De boekhandelaar keek verbaasd op. ‘Wat doe je hier?’ vroeg Hansen in het Frans.
‘We hadden een afspraak.’
Hansen sprong overeind. ‘Iemand bood meer dan wij. Wat kon ik doen?’
‘Je zei dat er geen probleem zou zijn.’ Zijn medewerkers liepen naar de andere kant van de kamer, waar de ramen waren. Hijzelf bleef bij de deur staan.
‘Het boek is verkocht voor vijftigduizend kronen. Een absurde prijs,’ zei Hansen.
‘Wie heeft het gekocht?’
‘Zulke informatie verstrekt het veilinghuis niet.’
De Roquefort vroeg zich af of Hansen echt dacht dat hij zo dom was. ‘Ik heb je betaald om ervoor te zorgen dat Stephanie Nelle het boek kocht.’
‘En ik heb het geprobeerd. Maar niemand had me verteld dat het boek zo’n prijs zou halen. Ik wilde blijven bieden, maar zij wilde niet. Zou jij bereid zijn geweest meer dan vijftigduizend kroon te betalen?’ ‘Ik zou de prijs hebben betaald die nodig was.’
‘Je was er niet bij, en zij was niet zo vastbesloten.’ Hansen kwam blijkbaar tot rust. De eerste verbazing had plaatsgemaakt voor een zelfingenomenheid die De Roquefort alleen met de grootste moeite kon negeren. ‘En trouwens, wat maakt dat boek zo waardevol?’
De Roquefort keek om zich heen.
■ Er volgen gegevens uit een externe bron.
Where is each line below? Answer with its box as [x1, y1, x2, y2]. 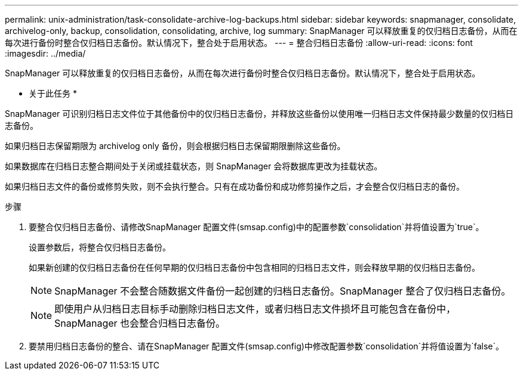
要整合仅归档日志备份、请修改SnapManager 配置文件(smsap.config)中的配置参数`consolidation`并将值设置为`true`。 [29, 222, 484, 232]
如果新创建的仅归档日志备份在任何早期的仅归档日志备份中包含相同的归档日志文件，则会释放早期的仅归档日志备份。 [29, 262, 480, 272]
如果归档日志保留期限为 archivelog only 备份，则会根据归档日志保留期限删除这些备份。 [5, 141, 346, 151]
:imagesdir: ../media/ [5, 48, 86, 58]
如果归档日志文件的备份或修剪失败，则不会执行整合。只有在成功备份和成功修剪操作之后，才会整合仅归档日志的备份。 [5, 181, 464, 191]
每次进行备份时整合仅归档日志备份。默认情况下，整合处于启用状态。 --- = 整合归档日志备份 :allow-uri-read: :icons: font [5, 38, 473, 48]
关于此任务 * [29, 88, 77, 98]
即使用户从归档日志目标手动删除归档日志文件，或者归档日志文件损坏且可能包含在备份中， [54, 303, 456, 315]
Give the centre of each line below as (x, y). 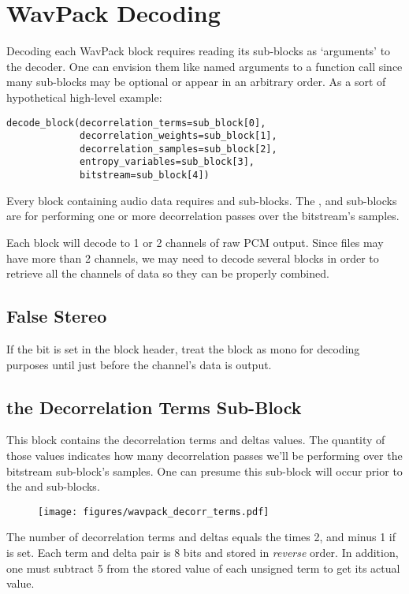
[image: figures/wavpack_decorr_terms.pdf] (154, 512)
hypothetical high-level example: (84, 97)
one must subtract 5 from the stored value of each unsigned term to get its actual (203, 568)
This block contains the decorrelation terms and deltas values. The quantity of (196, 440)
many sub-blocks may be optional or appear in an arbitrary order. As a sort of (196, 82)
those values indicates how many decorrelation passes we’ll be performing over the (204, 455)
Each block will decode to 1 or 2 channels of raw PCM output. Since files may (195, 242)
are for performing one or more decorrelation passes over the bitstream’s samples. (203, 216)
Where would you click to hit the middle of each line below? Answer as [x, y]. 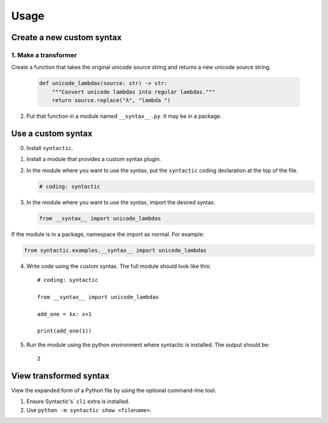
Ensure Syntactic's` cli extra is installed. [78, 402]
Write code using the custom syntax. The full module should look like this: [119, 266]
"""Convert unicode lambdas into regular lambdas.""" [134, 92]
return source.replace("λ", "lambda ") [111, 101]
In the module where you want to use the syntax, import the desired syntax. [121, 202]
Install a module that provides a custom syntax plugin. [94, 159]
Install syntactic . [50, 148]
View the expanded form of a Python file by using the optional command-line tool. [114, 390]
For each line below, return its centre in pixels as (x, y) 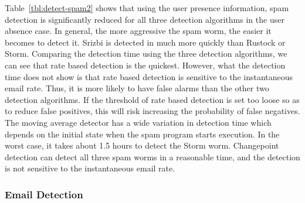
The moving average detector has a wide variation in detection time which (138, 122)
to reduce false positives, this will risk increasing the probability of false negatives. (152, 111)
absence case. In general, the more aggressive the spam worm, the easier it (138, 31)
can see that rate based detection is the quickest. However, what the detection (145, 65)
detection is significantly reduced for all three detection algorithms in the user (145, 19)
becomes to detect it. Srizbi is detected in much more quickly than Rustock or (145, 42)
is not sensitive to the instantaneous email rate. (90, 168)
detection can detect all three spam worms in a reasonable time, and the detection (152, 156)
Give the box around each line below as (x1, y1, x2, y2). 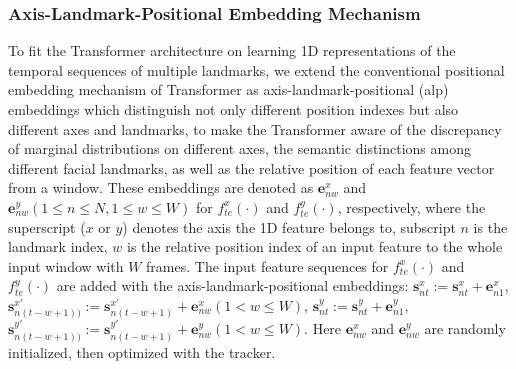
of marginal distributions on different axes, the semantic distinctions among (8, 138, 471, 159)
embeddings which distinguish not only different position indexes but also (8, 99, 459, 119)
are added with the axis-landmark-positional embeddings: (56, 275, 409, 296)
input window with (8, 255, 124, 276)
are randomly (424, 318, 506, 339)
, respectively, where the (337, 196, 486, 217)
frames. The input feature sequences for (146, 255, 389, 276)
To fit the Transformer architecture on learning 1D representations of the (8, 40, 456, 61)
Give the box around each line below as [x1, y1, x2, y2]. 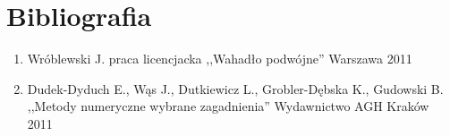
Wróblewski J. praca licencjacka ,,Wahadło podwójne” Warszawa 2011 [27, 49, 412, 68]
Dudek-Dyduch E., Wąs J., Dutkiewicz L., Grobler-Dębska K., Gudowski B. [27, 79, 444, 98]
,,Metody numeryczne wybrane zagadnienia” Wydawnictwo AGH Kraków [27, 97, 429, 115]
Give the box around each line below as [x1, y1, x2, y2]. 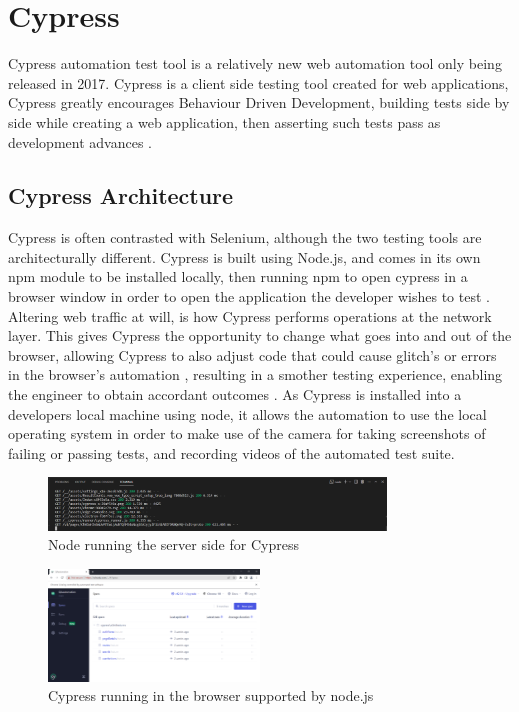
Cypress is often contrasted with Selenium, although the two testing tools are [8, 227, 482, 248]
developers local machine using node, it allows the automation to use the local [8, 403, 487, 424]
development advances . [8, 131, 152, 152]
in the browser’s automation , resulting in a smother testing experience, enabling [8, 364, 503, 385]
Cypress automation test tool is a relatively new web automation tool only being [8, 53, 502, 74]
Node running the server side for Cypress [48, 534, 299, 555]
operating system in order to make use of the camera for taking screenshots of [8, 423, 486, 444]
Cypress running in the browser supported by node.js [48, 685, 374, 706]
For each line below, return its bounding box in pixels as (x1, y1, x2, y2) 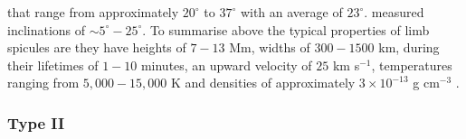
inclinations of (7, 20, 86, 39)
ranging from (7, 73, 80, 92)
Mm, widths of (229, 38, 310, 57)
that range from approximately (7, 3, 179, 21)
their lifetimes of (7, 55, 99, 74)
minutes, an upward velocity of (140, 55, 312, 74)
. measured (364, 3, 424, 21)
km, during (378, 38, 440, 57)
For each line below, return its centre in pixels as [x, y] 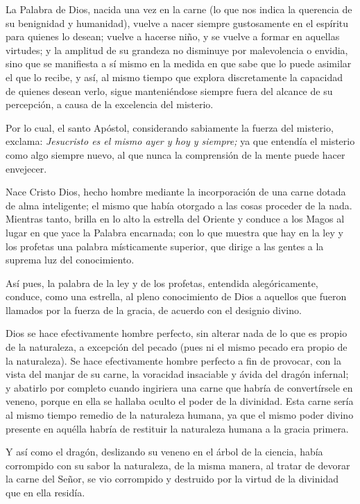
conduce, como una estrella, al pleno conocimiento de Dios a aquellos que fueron [176, 296]
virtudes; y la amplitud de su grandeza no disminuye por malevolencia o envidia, [177, 50]
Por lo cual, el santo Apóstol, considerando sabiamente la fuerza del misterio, [170, 127]
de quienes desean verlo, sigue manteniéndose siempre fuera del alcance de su [169, 90]
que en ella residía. [45, 492]
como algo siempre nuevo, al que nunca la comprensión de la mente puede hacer [175, 154]
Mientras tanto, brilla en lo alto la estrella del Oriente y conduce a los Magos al [175, 219]
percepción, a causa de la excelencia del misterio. [110, 104]
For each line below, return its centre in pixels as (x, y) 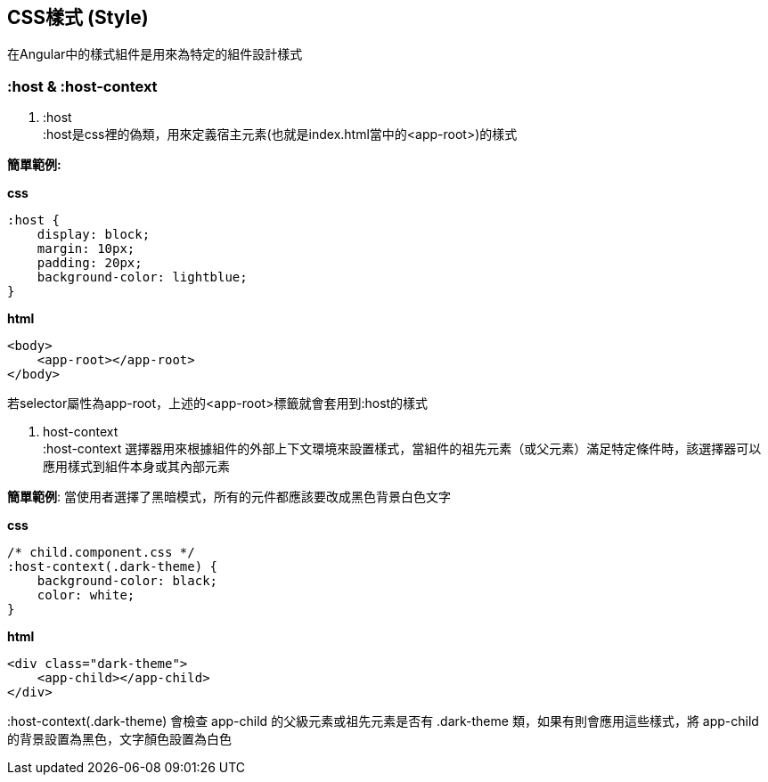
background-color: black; (127, 581)
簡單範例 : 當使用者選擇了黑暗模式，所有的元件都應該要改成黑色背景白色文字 (229, 497)
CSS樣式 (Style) (78, 17)
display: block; (94, 235)
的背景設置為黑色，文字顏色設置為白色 (119, 739)
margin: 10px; (86, 249)
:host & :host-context (82, 86)
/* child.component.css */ (101, 553)
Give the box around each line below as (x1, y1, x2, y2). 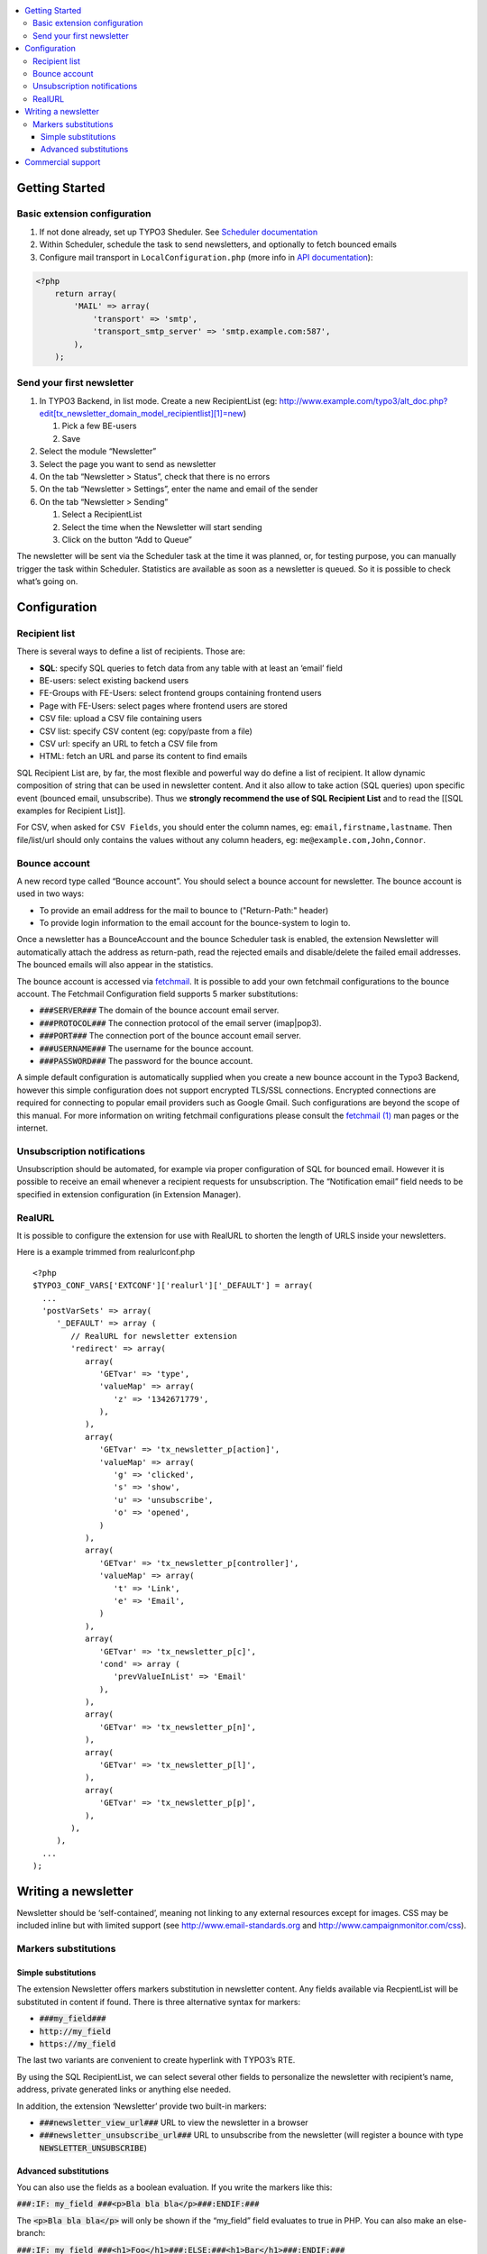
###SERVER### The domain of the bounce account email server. (39, 1005, 280, 1016)
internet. (16, 1122, 49, 1133)
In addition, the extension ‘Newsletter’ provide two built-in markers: (16, 2101, 267, 2112)
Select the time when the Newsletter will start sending (61, 521, 262, 532)
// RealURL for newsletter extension (70, 1331, 238, 1341)
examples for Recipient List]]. (16, 805, 126, 816)
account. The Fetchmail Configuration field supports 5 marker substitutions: (16, 988, 299, 1000)
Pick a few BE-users (61, 420, 137, 432)
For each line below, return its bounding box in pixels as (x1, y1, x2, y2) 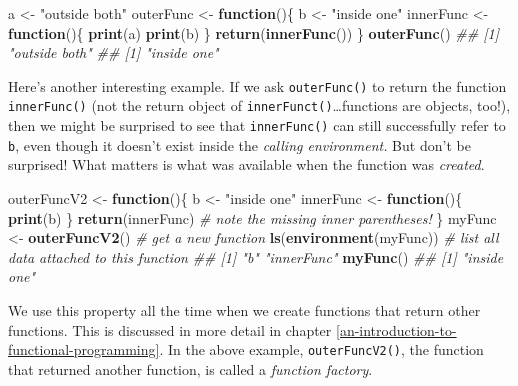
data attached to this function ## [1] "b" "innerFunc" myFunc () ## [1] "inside (8, 246, 504, 267)
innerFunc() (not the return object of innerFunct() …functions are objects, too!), (8, 95, 511, 116)
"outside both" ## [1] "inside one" (8, 42, 219, 63)
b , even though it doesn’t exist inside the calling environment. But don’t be (8, 134, 471, 155)
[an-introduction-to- (335, 319, 457, 340)
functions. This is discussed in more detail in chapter (8, 319, 332, 340)
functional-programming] (8, 339, 160, 360)
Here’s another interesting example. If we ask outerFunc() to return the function (8, 75, 507, 96)
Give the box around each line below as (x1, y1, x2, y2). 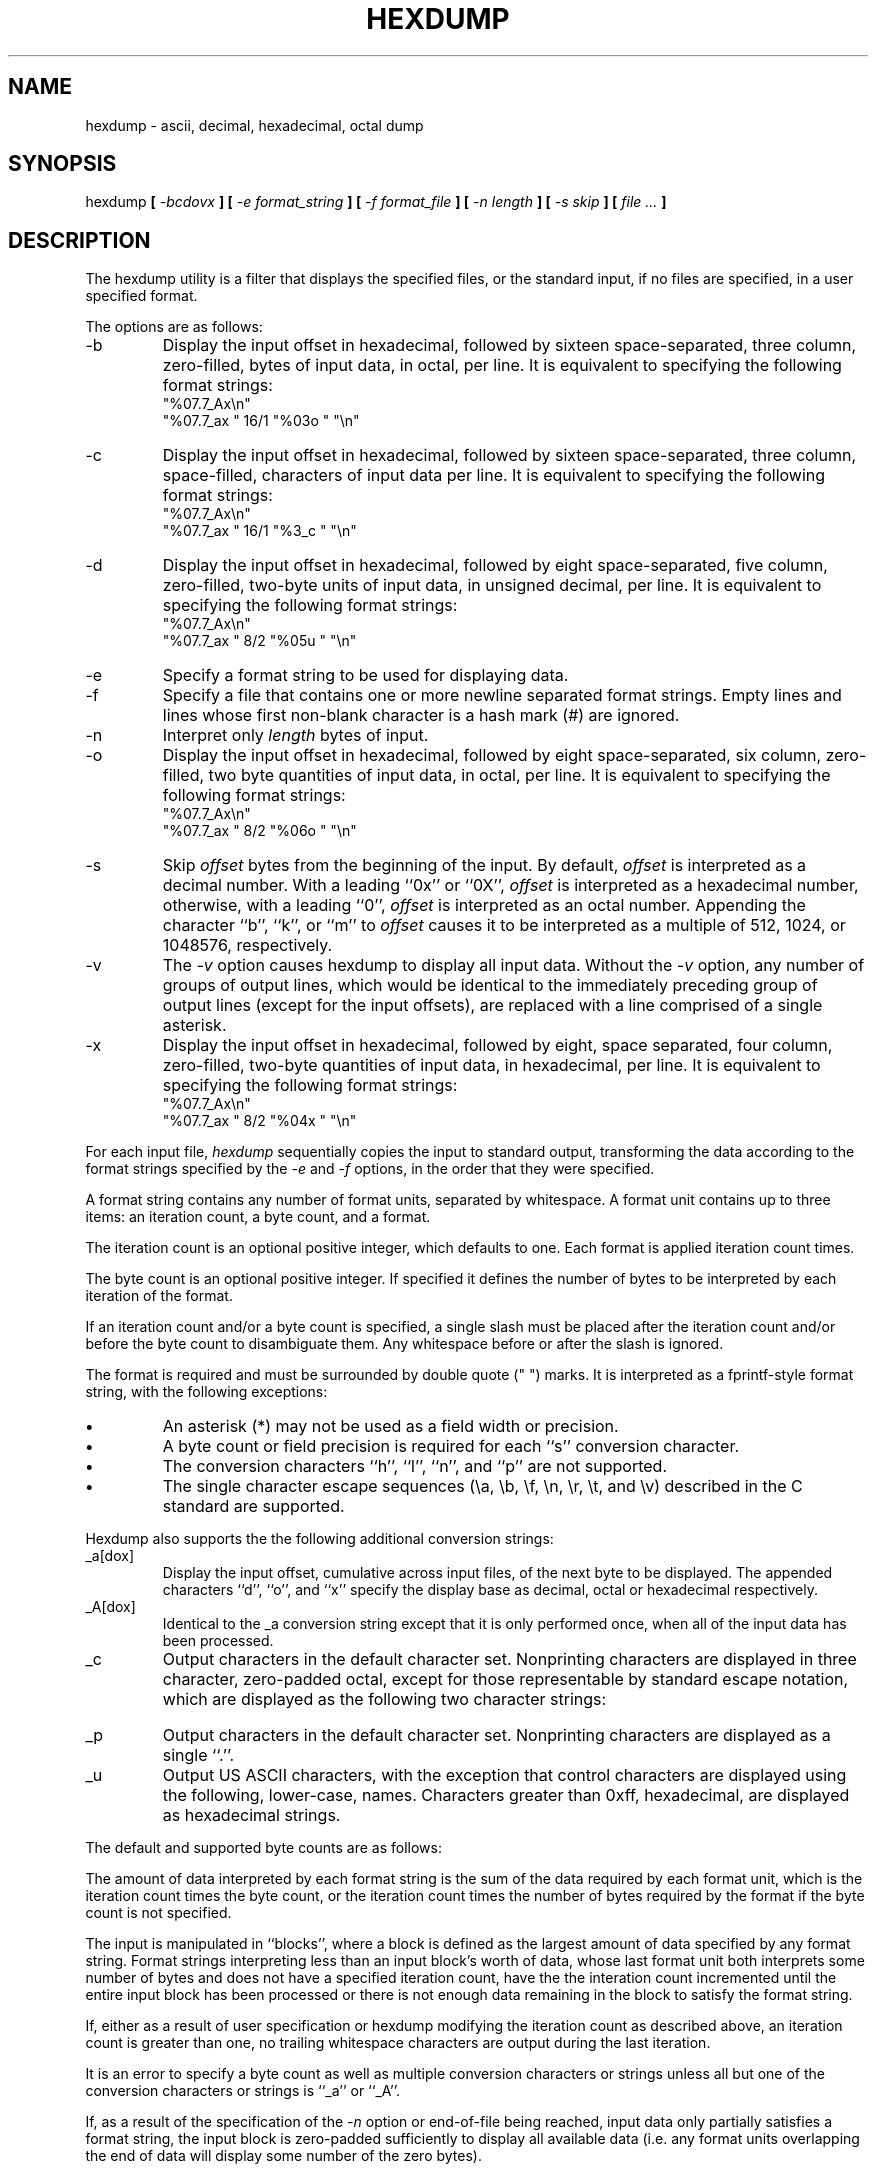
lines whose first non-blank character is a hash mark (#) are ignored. (162, 705, 680, 726)
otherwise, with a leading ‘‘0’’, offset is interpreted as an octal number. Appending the (162, 895, 806, 916)
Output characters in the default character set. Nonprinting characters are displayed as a (162, 1725, 831, 1746)
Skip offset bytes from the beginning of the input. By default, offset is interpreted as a (162, 855, 807, 876)
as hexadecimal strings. (162, 1805, 341, 1826)
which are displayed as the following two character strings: (162, 1689, 607, 1710)
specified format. (85, 287, 198, 305)
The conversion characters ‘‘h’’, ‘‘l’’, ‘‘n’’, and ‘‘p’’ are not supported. (162, 1456, 668, 1477)

De benauwde kamer rook naar alcohol en nicotine en er lagen honderden boeken verspreid tussen stapels kranten en tijdschriften. Hij vroeg zich af hoe iemand in zo’n chaos kon leven. ‘Vertel jij het maar.’
Hansen haalde zijn schouders op. ‘Ik heb geen idee. Ze wilde niet zeggen waarom ze het wilde hebben.’
De Roquefort was bijna door zijn geduld heen. ‘Ik weet wie het hoogste bod heeft gedaan.’
‘Hoe weet je dat?’
‘De personeelsleden van het veilinghuis zijn omkoopbaar, dat weet jij ook. Mevrouw Nelle benaderde je om je als haar agent te laten optreden. Ik benaderde je om ervoor te zorgen dat ze het boek kreeg, want dan kon ik een kopie maken voordat je het aan haar gaf. En toen zorgde jij voor een telefonische bieder.’
Hansen glimlachte. ‘Je deed er lang over om daarachter te komen.’
‘Eigenlijk maar een paar seconden, toen ik eenmaal over informatie beschikte.’
‘Wel, ik kan nu dus over het boek beschikken en Stephanie Nelle is uit beeld. Hoeveel is het je waard om het in handen te krijgen?’
De Roquefort wist al hoe hij het zou aanpakken. ‘Eigenlijk is de vraag: hoeveel is het boek jóú waard?’
‘Het zegt me niets.’
Hij maakte een gebaar en zijn twee medewerkers grepen Hansens armen vast. De Roquefort pompte zijn vuist in de onderbuik van de boekhandelaar. Hansen voelde hoe de lucht uit zijn longen werd geslagen. Hij zakte voorover, maar werd overeind gehouden aan zijn armen.
‘Ik wilde dat Stephanie Nelle het boek kreeg nadat ik een kopie had gemaakt,’ zei De Roquefort. ‘Daar betaalde ik je voor. Nergens anders voor. Ooit was je van nut voor mij. Nu niet meer.’
‘Ik... heb het... boek.’
Hij haalde zijn schouders op. ‘Dat is een leugen. Ik weet precies waar het boek is.’
Hansen schudde zijn hoofd. ‘Je... krijgt het niet.’ ‘Je vergist je. Het is zelfs heel gemakkelijk.’

Malone deed de tl-verlichting boven de geschiedenisafdeling aan. Boeken van elke vorm, grootte en kleur namen de zwartgelakte planken in beslag. Maar er was één werk in het bijzonder dat hij zich van een paar weken geleden herinnerde. Hij had het samen met andere geschiedenisboeken uit het midden van de twintigste eeuw gekocht van een Italiaan die had gedacht dat zijn waar veel meer waard was dan Malone wilde betalen. De meeste verkopers begrepen niet dat waarde een kwestie van begeerte, schaarsheid en uniciteit was. De ouderdom was niet altijd belangrijk, want net als in de eenentwintigste eeuw werd er ook destijds al een hoop rotzooi gedrukt.

Hij herinnerde zich dat hij een paar boeken van de Italiaan had verkocht, maar hoopte van één dat het er nog was. Hij kon zich niet herinneren dat het de winkel uit was gegaan, al kon een van zijn personeelsleden het hebben verkocht. Maar gelukkig stond het boek nog op de tweede rij van onderen, precies waar hij het had neergezet.

Er zat geen stofomslag om de linnen band, die ongetwijfeld ooit donkergroen was geweest maar nu licht limoenkleurig was. De bladzijden waren flinterdun en verguld op snee, en ze stonden vol met gravures. De vlekkerige gouden letters van de titel waren nog leesbaar.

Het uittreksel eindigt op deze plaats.